Proprio adesso che il berlusconismo sta lentamente finendo, perché si sta consumando l'esperienza umana, prima che politica, di Berlusconi, bisogna che soprattutto noi, la minoranza, quelli che non siamo mai stati berlusconiani, troviamo le parole per rivolgerci all'altra Italia. Le parole giuste non sono certamente quelle di Di Pietro o di Grillo o di chi vuole approfittare di questa fase per far crescere qualche piccola rendita personale. Vendola ha saputo usare parole giuste.
Quando Berlusconi dice che è meglio andare a puttane che essere gay, dice una cosa che è considerata giusta e sacrosanta da moltissime persone, donne e uomini, che non avrebbero mai il coraggio di dirlo in pubblico; per queste persone sentire questa affermazione da Berlusconi, in televisione, è quasi una rivalsa contro il politicamente corretto, contro l'ipocrisia, contro un certo perbenismo. Per reagire a tutto questo sono controproducenti i toni profetici, gli alti appelli morali, le manifestazioni con baci in pubblico e così via; è probabilmente più utile ricordare, come ha fatto Vendola, che queste affermazioni possono essere una ferita per qualcuno che conosciamo, che amiamo e che non sappiamo sia omosessuale. E altri esempi potrebbero essere fatti.

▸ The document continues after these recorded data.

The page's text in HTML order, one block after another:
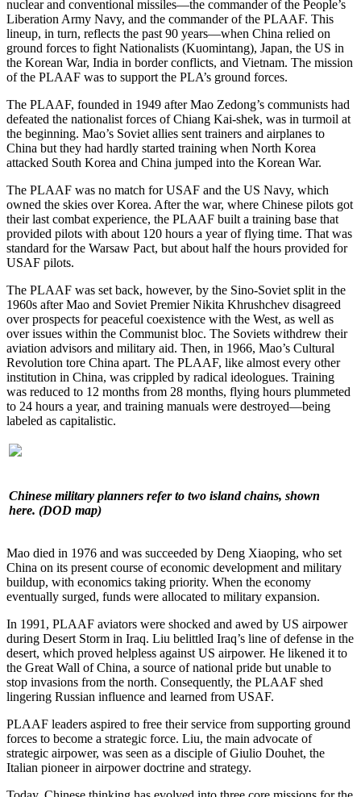
nuclear and conventional missiles—the commander of the People’s
Liberation Army Navy, and the commander of the PLAAF. This
lineup, in turn, reflects the past 90 years—when China relied on
ground forces to fight Nationalists (Kuomintang), Japan, the US in
the Korean War, India in border conflicts, and Vietnam. The mission
of the PLAAF was to support the PLA’s ground forces.
The PLAAF, founded in 1949 after Mao Zedong’s communists had
defeated the nationalist forces of Chiang Kai-shek, was in turmoil at
the beginning. Mao’s Soviet allies sent trainers and airplanes to
China but they had hardly started training when North Korea
attacked South Korea and China jumped into the Korean War.
The PLAAF was no match for USAF and the US Navy, which
owned the skies over Korea. After the war, where Chinese pilots got
their last combat experience, the PLAAF built a training base that
provided pilots with about 120 hours a year of flying time. That was
standard for the Warsaw Pact, but about half the hours provided for
USAF pilots.
The PLAAF was set back, however, by the Sino-Soviet split in the
1960s after Mao and Soviet Premier Nikita Khrushchev disagreed
over prospects for peaceful coexistence with the West, as well as
over issues within the Communist bloc. The Soviets withdrew their
aviation advisors and military aid. Then, in 1966, Mao’s Cultural
Revolution tore China apart. The PLAAF, like almost every other
institution in China, was crippled by radical ideologues. Training
was reduced to 12 months from 28 months, flying hours plummeted
to 24 hours a year, and training manuals were destroyed—being
labeled as capitalistic.
Chinese military planners refer to two island chains, shown
here. (DOD map)
Mao died in 1976 and was succeeded by Deng Xiaoping, who set
China on its present course of economic development and military
buildup, with economics taking priority. When the economy
eventually surged, funds were allocated to military expansion.
In 1991, PLAAF aviators were shocked and awed by US airpower
during Desert Storm in Iraq. Liu belittled Iraq’s line of defense in the
desert, which proved helpless against US airpower. He likened it to
the Great Wall of China, a source of national pride but unable to
stop invasions from the north. Consequently, the PLAAF shed
lingering Russian influence and learned from USAF.
PLAAF leaders aspired to free their service from supporting ground
forces to become a strategic force. Liu, the main advocate of
strategic airpower, was seen as a disciple of Giulio Douhet, the
Italian pioneer in airpower doctrine and strategy.
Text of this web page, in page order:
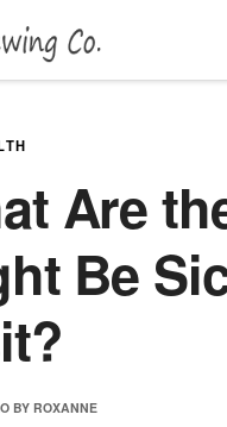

Berlusconi non sarà sconfitto dalle invettive, Berlusconi si consumerà da solo, tra le adulazioni dei servi e le grida dei capipopolo. Poi un giorno questo regime finirà con la decisione di Berlusconi di lasciare - da un regime si esce senza traumi soltanto in questo modo - e ci sarà mezza Italia che cercherà di capire cosa fare; dovremo provare tutti a smettere di continuare a scavare il fossato e possibilmente dovremmo cominciare a renderlo un po' meno profondo. Poi finalmente potremmo perfino ricominciare a parlare di politica.